King David was deeply upset by the event and it is in his reaction that we find some resolution to the stories. He questioned his own motives for bringing the Ark of God down to Jerusalem in the first place. Was it what he wanted or was it something he was doing together with God?
And David was agitated over [the fact] that God had burst forth against Uzza,
And David was fearful of God on that day;
he said: How is it that the Ark of God should come to me?
And David would not remove the Ark of God from him to the City of David 6:8-10)
David halts the proceedings indefinitely and houses the Ark with a Levite family. It is only when he hears of a signal from God that he proceeds with bringing the Ark down to Jerusalem.
It was told to King David, saying: God has blessed the house of Oved-Edom and all that is his, on account of the Ark of God; so David went and brought up the Ark of God from the house of Oved-Edom to the City of David, with rejoicing. (6:12)
David learned that the relationship with God must be mutual. We must hear from God in order to act in a manner that is compassionate and empathic with Him, and look for the openings as they are presented to us in Torah. Every mitsvah is another opportunity to connect with God. Not on our terms but to share with Him and seek a mutuality. To connect with God requires attentiveness, listening and study. We learn to study His words and listen to the world that He created with an open mind and minimal assumptions. Indeed, this is how we learn to connect with others as well.
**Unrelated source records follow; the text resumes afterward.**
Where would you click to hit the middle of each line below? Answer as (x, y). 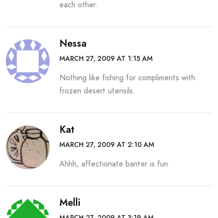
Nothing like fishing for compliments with (127, 78)
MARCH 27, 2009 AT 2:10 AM (107, 145)
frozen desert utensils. (97, 91)
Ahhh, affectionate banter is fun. (115, 164)
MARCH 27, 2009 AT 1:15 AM (106, 58)
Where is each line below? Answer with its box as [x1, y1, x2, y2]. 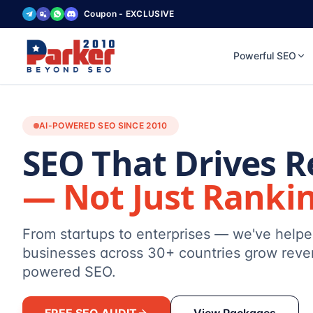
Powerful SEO [233, 50, 296, 61]
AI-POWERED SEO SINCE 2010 [39, 119, 168, 131]
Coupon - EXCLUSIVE [84, 8, 175, 19]
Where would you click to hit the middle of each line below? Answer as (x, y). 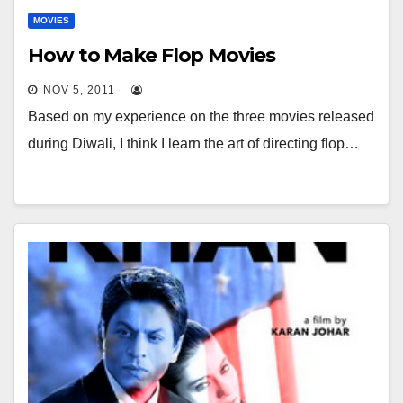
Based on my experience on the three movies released (201, 116)
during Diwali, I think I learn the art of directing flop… (193, 143)
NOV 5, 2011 (79, 90)
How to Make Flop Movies (152, 55)
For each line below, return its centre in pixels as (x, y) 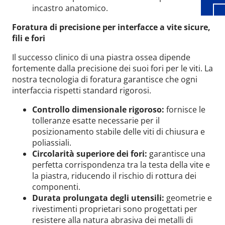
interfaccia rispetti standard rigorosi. (82, 91)
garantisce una (176, 154)
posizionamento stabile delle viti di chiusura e (119, 132)
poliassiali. (52, 143)
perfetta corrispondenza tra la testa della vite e (121, 165)
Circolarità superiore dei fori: (90, 154)
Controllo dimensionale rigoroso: (98, 110)
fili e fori (29, 38)
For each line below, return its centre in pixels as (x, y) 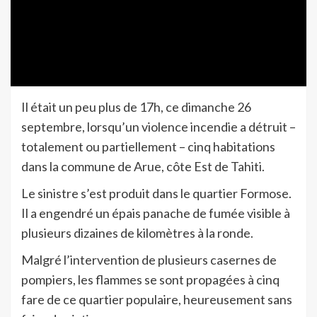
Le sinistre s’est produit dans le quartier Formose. (156, 194)
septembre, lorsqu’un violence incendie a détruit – (158, 127)
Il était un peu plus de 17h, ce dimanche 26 (136, 107)
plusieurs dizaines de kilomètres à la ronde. (137, 233)
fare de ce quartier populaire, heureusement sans (157, 300)
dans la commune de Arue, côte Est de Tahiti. (143, 167)
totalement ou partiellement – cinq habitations (148, 147)
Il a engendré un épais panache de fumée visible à (156, 213)
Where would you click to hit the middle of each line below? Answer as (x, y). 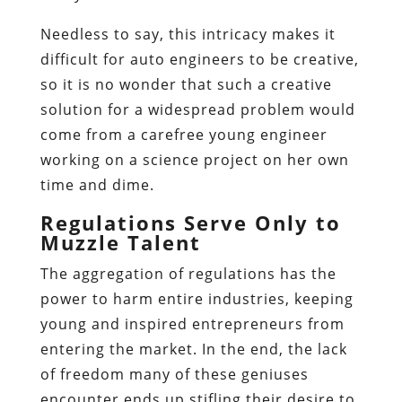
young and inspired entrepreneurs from (192, 323)
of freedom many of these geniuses (174, 374)
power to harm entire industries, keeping (197, 298)
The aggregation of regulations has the (188, 273)
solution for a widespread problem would (197, 109)
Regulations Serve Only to (190, 222)
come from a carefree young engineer (184, 134)
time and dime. (97, 184)
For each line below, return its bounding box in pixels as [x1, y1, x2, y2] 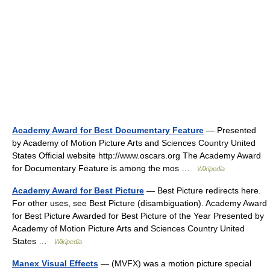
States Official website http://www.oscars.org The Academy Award [12, 151, 261, 160]
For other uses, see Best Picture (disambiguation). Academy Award [12, 198, 267, 208]
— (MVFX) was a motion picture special [98, 259, 251, 268]
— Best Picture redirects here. [144, 186, 261, 195]
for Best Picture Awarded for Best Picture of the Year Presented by [12, 211, 264, 221]
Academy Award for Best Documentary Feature [12, 125, 204, 135]
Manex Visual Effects [12, 259, 98, 268]
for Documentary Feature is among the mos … [12, 163, 197, 173]

This time David relaxes his own boundaries and becomes vulnerable in the presence of the Ark and the people. There are no airs about the king in this procession with the Holy Ark. He is a humble servant.
And David was whirling with all [his] might in the presence of God;
David was girded with [nothing more than] a linen tunic. (6:14)
His wife, Queen Mikhal, the daughter of the protective and at times, paranoid King Shaul, did not approve of her husband’s conduct.
Mikhal daughter of Sha’ul was looking out through the window:
she saw King David leaping and whirling in the presence of God,
and she scorned him in her heart. (6:16)
The King responds in unequivocal terms insisting that his way in life, especially as king, will be through vulnerability and compassion. He will not live a life isolated but one that seeks connection with the people.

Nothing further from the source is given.